The invention discloses an outpatient number prediction method and system based on an automatic deep belief network. The everyday outpatient number is collected from a hospital registration system to obtain historical outpatient number data, differential transformation pretreatment is carried out on the historical outpatient number data to obtain differential data, a deep belief network structure is automatically constructed in dependence on the differential data, groups are automatically created by means of a clustering algorithm to obtain grouped data in different time series, then the deep belief network is trained in dependence on the grouped data to obtain an outpatient number prediction model, finally the outpatient number prediction model is called to predict the outpatient number in a designated time series to obtain a prediction result, and inverse transformation of the pretreatment is carried out on the prediction result to obtain the predicted outpatient number.
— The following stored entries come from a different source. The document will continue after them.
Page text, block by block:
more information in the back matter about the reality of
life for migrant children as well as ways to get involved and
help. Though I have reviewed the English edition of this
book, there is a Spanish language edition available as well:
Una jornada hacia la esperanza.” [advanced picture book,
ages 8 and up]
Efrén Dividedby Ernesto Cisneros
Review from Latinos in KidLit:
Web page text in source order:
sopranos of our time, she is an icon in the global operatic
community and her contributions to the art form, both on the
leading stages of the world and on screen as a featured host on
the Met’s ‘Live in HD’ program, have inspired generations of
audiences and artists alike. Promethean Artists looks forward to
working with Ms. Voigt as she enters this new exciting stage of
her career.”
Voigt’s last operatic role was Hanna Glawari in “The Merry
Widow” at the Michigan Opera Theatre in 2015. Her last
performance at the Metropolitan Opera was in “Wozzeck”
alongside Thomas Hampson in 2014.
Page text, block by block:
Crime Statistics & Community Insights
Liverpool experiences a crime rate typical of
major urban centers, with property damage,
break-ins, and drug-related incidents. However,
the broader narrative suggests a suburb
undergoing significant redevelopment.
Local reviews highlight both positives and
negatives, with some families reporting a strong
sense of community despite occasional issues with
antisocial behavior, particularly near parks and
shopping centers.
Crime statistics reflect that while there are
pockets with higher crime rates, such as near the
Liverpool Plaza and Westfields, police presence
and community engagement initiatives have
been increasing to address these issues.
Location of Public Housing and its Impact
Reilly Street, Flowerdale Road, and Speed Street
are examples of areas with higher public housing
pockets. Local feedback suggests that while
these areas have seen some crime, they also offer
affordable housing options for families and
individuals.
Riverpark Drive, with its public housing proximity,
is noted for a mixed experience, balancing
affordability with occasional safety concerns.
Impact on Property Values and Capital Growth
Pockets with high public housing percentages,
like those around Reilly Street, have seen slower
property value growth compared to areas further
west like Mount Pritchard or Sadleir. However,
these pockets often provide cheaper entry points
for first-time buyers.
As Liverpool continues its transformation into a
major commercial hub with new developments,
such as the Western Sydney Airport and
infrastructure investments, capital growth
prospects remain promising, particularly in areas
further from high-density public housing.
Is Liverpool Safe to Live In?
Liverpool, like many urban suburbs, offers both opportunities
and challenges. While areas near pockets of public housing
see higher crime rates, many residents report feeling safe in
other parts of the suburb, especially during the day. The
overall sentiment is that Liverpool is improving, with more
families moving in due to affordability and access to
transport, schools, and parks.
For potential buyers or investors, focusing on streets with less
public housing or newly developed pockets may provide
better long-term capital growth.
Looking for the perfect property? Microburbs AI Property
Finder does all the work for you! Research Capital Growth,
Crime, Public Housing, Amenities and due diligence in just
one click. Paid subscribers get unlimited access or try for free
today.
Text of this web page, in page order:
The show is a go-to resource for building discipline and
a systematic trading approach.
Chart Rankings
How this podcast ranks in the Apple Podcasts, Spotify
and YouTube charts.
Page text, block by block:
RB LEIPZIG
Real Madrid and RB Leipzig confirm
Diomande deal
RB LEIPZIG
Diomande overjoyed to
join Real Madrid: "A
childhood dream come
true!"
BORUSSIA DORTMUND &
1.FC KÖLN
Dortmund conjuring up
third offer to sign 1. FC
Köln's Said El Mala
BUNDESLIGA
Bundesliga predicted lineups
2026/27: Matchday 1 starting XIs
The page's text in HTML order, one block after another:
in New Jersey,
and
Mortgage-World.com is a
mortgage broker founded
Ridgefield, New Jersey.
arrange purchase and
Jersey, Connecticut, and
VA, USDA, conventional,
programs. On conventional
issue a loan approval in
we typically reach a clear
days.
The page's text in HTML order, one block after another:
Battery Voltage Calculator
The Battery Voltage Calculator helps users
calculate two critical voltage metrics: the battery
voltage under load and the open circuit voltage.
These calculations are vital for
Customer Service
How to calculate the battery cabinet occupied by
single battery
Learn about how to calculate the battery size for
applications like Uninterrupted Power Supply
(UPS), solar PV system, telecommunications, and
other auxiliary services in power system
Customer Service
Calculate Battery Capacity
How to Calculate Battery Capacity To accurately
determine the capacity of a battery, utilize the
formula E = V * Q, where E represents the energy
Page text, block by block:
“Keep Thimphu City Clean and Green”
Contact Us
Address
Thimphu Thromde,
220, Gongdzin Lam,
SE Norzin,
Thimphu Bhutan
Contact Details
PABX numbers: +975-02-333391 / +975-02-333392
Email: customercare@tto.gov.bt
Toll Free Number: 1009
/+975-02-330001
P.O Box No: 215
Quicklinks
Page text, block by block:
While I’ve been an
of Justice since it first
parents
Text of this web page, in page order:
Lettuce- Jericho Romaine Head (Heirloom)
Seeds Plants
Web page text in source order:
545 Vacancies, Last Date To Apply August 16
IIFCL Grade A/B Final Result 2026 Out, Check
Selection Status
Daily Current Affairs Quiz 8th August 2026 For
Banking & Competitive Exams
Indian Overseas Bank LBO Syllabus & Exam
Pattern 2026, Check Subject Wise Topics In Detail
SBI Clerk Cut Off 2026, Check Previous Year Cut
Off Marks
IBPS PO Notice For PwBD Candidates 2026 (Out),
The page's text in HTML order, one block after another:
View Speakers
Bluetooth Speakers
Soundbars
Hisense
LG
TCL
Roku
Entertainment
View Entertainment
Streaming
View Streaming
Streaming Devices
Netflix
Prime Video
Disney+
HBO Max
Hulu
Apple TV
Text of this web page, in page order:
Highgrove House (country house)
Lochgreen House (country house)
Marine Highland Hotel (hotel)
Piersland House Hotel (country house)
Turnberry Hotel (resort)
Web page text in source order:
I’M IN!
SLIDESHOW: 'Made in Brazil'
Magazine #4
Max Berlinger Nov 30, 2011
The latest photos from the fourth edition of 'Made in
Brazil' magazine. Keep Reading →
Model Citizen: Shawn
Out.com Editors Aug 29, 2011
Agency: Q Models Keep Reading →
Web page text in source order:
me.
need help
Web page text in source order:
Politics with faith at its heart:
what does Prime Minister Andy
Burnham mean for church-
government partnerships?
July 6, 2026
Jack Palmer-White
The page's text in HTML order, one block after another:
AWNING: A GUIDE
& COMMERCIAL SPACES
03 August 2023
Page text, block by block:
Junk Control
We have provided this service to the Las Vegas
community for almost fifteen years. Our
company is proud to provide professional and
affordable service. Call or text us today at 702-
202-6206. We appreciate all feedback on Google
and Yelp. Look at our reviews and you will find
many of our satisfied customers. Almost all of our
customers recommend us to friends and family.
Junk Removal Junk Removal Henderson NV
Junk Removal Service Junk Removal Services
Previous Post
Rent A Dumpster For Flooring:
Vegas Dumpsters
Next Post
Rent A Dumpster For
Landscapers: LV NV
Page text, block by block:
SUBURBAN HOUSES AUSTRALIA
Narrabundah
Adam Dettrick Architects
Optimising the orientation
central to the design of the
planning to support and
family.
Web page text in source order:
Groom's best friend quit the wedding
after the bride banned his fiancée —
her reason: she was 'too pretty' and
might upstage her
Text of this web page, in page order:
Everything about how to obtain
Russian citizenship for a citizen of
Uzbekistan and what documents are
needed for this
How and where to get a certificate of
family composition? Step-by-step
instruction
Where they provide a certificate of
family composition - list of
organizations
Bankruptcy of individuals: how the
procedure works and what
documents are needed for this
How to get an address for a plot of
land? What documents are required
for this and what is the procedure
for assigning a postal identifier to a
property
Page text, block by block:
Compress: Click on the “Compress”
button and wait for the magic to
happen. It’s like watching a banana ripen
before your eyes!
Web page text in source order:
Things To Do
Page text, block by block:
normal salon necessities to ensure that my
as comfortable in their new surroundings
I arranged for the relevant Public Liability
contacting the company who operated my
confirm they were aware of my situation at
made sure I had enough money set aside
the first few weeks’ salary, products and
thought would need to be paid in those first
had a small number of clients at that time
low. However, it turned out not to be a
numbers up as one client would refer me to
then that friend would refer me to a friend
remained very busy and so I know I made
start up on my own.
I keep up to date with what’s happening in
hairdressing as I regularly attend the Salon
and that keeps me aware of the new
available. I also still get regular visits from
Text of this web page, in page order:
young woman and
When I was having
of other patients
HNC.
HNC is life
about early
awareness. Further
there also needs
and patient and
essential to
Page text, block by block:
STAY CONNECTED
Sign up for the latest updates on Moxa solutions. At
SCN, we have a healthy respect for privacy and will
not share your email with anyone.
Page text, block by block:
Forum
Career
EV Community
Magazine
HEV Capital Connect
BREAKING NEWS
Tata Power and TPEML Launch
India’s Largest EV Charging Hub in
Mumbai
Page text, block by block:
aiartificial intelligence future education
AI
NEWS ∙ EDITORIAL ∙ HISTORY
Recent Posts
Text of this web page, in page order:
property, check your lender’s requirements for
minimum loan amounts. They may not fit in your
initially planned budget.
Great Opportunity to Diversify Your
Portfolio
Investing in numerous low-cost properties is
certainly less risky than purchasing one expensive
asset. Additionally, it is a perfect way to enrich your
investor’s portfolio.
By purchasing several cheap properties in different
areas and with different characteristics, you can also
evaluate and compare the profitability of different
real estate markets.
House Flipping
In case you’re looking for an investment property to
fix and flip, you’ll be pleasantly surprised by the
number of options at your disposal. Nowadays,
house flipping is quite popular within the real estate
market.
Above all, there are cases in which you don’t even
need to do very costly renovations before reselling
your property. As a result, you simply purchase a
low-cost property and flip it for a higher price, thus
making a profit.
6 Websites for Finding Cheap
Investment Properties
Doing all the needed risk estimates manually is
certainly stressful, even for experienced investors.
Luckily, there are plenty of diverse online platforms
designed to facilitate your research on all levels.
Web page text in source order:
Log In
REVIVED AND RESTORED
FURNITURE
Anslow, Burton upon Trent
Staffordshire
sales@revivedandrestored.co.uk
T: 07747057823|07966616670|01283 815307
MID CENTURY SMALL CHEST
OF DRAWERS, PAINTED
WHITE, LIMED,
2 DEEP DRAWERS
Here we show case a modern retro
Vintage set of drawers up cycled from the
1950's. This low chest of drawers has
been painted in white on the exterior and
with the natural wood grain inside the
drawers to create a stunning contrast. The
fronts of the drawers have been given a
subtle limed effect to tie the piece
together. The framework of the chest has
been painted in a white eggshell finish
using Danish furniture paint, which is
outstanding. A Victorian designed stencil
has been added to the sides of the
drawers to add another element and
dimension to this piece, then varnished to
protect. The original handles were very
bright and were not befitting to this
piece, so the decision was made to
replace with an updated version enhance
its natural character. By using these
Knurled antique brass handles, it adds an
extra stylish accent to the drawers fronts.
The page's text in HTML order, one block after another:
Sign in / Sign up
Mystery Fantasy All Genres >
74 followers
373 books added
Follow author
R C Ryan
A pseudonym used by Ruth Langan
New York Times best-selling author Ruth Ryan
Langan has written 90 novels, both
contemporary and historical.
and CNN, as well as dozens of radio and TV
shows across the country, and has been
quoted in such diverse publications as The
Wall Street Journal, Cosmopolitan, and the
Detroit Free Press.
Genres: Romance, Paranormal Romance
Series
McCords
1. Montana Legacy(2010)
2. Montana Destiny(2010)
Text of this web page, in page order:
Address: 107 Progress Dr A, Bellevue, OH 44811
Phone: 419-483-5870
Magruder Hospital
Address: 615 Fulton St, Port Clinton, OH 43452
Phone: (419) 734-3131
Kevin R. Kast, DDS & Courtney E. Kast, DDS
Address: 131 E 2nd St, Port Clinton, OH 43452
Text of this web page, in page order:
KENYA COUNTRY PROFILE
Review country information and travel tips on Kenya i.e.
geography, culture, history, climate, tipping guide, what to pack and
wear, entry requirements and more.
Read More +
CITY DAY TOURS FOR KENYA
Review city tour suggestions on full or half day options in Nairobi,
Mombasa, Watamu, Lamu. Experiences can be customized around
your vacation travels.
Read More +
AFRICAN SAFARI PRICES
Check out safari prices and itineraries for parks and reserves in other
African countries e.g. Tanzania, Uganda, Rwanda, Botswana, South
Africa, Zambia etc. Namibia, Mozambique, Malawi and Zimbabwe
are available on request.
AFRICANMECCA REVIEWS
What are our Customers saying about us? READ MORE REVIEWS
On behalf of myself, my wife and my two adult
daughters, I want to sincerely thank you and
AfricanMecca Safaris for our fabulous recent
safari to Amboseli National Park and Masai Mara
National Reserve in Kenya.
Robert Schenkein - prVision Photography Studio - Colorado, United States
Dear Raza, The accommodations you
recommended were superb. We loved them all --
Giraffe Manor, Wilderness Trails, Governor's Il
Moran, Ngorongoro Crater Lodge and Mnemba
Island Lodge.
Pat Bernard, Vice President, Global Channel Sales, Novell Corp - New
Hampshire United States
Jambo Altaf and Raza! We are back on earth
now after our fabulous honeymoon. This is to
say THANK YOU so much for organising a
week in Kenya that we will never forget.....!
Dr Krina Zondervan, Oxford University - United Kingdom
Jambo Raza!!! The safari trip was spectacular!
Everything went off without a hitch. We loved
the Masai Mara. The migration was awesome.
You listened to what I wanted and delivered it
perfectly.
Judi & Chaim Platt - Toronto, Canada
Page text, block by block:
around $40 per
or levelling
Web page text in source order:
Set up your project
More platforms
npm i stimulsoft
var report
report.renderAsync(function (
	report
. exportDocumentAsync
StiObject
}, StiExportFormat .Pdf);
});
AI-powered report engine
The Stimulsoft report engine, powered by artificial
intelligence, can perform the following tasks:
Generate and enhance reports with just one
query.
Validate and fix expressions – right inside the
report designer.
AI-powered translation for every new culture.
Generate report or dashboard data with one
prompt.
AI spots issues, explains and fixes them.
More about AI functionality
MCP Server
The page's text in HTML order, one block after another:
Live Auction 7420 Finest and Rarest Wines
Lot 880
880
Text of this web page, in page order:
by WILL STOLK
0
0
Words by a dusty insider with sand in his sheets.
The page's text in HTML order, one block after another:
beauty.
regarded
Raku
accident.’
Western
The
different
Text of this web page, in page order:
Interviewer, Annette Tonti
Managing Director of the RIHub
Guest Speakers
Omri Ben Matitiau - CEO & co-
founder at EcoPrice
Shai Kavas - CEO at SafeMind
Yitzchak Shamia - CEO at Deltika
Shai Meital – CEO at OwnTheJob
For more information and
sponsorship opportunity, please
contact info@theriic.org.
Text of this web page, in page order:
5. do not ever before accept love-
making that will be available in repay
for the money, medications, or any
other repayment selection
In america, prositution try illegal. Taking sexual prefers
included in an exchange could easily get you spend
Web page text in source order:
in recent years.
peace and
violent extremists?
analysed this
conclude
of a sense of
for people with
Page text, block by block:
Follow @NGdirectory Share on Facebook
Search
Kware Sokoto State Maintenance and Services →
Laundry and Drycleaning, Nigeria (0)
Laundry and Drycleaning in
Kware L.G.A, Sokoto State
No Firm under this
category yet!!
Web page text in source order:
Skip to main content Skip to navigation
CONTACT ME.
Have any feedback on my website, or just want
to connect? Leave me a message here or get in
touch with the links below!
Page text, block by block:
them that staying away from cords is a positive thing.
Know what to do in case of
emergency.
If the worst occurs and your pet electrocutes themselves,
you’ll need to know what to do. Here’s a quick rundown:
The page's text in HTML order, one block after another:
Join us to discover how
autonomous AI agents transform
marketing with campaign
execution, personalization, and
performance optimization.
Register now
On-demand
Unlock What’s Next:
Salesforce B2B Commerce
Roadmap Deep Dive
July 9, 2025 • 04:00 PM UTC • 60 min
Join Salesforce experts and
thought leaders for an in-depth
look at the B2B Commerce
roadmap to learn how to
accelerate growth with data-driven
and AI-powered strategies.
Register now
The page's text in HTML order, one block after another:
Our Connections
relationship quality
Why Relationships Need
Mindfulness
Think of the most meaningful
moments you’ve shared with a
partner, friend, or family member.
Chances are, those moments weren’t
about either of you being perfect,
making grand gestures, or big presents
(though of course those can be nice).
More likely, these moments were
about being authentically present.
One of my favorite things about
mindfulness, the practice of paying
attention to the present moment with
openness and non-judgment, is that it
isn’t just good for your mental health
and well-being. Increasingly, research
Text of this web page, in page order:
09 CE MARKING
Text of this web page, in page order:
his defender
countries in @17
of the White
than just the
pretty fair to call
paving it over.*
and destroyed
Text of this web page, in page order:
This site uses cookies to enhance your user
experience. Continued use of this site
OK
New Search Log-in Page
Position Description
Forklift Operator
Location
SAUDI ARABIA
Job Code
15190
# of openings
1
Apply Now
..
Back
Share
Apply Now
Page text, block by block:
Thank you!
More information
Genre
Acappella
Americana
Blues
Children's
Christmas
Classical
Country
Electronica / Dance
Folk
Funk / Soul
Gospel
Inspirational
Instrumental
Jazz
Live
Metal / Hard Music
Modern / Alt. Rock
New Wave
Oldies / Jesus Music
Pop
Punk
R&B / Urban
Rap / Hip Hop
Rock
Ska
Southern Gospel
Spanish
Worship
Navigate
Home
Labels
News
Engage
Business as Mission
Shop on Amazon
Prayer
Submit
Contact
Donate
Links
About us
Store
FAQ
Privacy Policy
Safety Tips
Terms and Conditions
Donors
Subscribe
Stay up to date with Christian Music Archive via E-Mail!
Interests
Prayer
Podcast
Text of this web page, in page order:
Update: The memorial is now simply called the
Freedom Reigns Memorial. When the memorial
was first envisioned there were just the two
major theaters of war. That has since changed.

The deep belief network is advantaged by being convenient to use and simple to train, and can provide a reliable basis for the prediction of the hospital outpatient number, and is small in prediction error, and is especially suitable for long-term prediction.

Description

technical field [0001] The invention relates to the field of smart medical technology, in particular to a method for predicting outpatient volume based on an automatic deep belief network and a system for applying the method. Background technique [0002] Outpatient volume prediction is of great significance for improving medical efficiency and medical quality, especially for large general hospitals, scientific prediction and accurate analysis of dynamic changes in hospital outpatient volume can provide decision-making basis for hospital leaders to formulate outpatient work plans and arrange medical staff as a whole , which in turn can reduce the waiting time of patients, improve work efficiency, economic benefits and social benefits. [0003] However, it is extremely difficult to accurately predict the outpatient volume of a hospital. The outpatient volume of a hospital is closely related to many factors such as seasonal changes and climate changes. Therefore, the outpatie...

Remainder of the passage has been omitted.